BEGIN TASK INPUTS

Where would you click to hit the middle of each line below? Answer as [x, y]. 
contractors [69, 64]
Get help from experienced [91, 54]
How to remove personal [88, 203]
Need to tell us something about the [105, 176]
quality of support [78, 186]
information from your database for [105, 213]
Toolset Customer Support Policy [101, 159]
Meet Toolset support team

END TASK INPUTS

= TASK PROMPT =
What is needed here is an exact copy of all the entries.

= EXERCISE RESULT =
Where would you click to hit the middle of each line below? Answer as [x, y]. 
contractors [69, 64]
Get help from experienced [91, 54]
How to remove personal [88, 203]
Need to tell us something about the [105, 176]
quality of support [78, 186]
information from your database for [105, 213]
Toolset Customer Support Policy [101, 159]
Meet Toolset support team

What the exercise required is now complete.